Delta Air Lines and Airbus have signed a memorandum of understanding calling for collaboration on the research and development of hydrogen-powered aircraft and the related infrastructure “ecosystem,” the Atlanta-based airline said Thursday.
Part of the carrier's Flight to Net Zero plan to scale and advance sustainable technologies, the agreement makes Delta the first U.S. airline to partner with Airbus on the OEM’s Zero E program to develop a hydrogen-powered, narrowbody-class airliner scheduled to enter service in 2035. Airbus has already signed agreements with three other airlines—European budget carrier EasyJet, SAS Scandinavian Airlines, and Air New Zealand—to study infrastructure needs for future hydrogen-powered aircraft.
“To pull the future of sustainable aviation forward, we need to accelerate the development and commercialization of potentially disruptive technologies,” said Delta chief sustainability officer Pam Fletcher. “Hydrogen fuel is an exciting concept that has the potential to redefine the status quo. These tangible steps lay the groundwork for the next generation of aviation.”
Under the agreement, Delta will identify fleet and network expectations and the operational and infrastructure requirements needed to develop commercial aircraft powered by hydrogen fuel, said the airline.
The areas of focus include exploring the technical and economic viability of hydrogen-fueled aircraft, identifying the pathway for introduction into Delta’s fleet and operations, and gauging the aircraft’s potential performance in the fleet.

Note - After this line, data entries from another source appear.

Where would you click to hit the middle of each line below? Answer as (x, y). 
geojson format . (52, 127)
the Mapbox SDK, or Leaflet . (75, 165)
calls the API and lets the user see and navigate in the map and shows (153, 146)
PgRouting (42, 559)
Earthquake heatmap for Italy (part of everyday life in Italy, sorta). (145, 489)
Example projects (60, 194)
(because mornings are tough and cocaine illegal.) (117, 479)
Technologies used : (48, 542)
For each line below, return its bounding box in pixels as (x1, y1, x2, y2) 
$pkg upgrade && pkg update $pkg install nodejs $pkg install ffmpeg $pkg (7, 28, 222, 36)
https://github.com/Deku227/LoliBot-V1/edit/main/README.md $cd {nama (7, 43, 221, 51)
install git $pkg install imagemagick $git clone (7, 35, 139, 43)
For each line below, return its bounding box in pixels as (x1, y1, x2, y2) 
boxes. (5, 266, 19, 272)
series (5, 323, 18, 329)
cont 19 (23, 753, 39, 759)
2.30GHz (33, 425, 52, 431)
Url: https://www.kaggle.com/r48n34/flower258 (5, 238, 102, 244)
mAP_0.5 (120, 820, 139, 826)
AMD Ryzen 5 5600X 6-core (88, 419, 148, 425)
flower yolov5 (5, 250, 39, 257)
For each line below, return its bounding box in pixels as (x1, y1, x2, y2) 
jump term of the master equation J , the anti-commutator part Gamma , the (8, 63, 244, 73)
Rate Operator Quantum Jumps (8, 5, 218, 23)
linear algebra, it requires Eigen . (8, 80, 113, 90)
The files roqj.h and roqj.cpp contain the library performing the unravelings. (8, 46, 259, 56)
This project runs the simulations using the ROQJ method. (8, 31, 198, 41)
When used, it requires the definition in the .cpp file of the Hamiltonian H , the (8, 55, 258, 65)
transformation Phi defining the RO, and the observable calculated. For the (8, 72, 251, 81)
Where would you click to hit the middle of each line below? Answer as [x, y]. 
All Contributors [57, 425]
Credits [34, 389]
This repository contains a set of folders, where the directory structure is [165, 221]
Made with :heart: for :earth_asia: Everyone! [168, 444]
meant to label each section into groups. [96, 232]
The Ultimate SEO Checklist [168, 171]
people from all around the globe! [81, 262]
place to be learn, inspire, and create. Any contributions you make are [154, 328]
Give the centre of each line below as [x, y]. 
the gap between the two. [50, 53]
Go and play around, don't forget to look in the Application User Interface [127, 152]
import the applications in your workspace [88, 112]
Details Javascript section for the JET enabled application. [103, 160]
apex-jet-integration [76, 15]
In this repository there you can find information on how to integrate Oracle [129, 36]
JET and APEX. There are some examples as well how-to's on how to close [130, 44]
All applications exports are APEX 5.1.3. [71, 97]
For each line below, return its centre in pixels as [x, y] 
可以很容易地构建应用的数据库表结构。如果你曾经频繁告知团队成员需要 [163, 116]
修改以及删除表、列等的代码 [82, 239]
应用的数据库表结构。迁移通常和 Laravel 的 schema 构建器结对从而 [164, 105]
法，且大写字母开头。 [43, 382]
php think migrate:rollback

Those considerations include flight-range limits, refueling time, and airport compatibility, said the airline.
Other considerations involve assessing the infrastructure needed to develop “green” hydrogen, bring it to scale, facilitate its availability at airports nationwide, and analyze regulation and costs. Finally, said Delta, it will partner with Airbus on advocating for a decarbonized future in aviation, including pathways to hydrogen production, with key industry stakeholders.

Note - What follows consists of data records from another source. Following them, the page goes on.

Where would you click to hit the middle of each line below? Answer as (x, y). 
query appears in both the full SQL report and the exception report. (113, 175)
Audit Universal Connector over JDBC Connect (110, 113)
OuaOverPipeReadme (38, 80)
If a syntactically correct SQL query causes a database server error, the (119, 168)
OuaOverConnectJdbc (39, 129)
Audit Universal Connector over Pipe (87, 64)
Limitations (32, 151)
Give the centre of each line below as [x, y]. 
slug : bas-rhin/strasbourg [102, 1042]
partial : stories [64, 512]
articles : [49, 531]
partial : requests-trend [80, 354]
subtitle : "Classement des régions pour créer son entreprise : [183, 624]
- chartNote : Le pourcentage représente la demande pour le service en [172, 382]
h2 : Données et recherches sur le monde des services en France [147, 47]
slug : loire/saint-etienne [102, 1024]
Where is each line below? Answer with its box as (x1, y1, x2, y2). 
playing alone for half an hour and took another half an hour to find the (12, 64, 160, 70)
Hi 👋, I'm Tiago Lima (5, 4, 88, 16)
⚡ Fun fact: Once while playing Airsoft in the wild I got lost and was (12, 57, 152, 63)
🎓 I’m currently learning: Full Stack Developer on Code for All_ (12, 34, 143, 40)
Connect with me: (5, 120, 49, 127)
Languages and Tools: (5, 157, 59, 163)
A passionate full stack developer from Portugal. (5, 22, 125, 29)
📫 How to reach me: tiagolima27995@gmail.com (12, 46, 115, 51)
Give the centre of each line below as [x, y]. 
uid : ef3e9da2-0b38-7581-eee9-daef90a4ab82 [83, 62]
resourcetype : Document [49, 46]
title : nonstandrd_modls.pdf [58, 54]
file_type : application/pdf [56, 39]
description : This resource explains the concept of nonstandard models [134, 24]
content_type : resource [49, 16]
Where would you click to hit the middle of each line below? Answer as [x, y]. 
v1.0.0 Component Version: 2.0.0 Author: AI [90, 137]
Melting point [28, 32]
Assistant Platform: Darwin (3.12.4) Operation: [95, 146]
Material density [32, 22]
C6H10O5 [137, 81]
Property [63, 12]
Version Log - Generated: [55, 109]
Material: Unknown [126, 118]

"To decarbonize aviation, we need to develop the right technology bricks and a dynamic hydrogen eco-system," said Julie Kitcher, Airbus's executive vice president of communications and corporate affairs. “Through close collaboration with key partners, such as Delta, we will integrate our customers' expertise and specific needs to ensure our zero-emission aircraft will be a game-changer for sustainable aerospace."
The announcement builds on Delta's recent investment through its pension plans in the TPG Rise Climate fund, which concentrates on supporting climate solutions at scale. Delta has also joined the First Movers Coalition, a public-private partnership and platform designed to accelerate and scale the development of breakthrough climate technologies.
Launched in September 2020, Airbus’s Zero E program encompasses three possibilities for hydrogen-powered platforms, a decision on which it expects to make in 2024. Plans call for it to fly a technology demonstrator in 2025. Last year, engineers began working to develop a hydrogen ground demonstrator ready to help it to address complex technology risks around the ecosystem for hydrogen power, such as the fuel’s volume and cryogenic (low temperature) characteristics.
The most novel of the three designs shows a blended wing airframe that Airbus indicated would carry up to 200 passengers on flights ranging to about 2,000 nm. The exceptionally wide fuselage, in which the wing merges with the main section of the aircraft, would provide space for a cabin, as well as for hydrogen storage and distribution.
Airbus has also presented a more conventional narrowbody model that would carry between 120 and 200 passengers on sectors of around 2,000 nm. It would base the propulsion system on a pair of modified gas turbine engines powered by liquid hydrogen stored and distributed via tanks located behind the rear pressure bulkhead. The design features swept-back outer wing surfaces.
The third design is a 100-seat twin turboprop. It also would feature modified gas turbines fueled by hydrogen and would fly to a projected range of about 1,000 nm.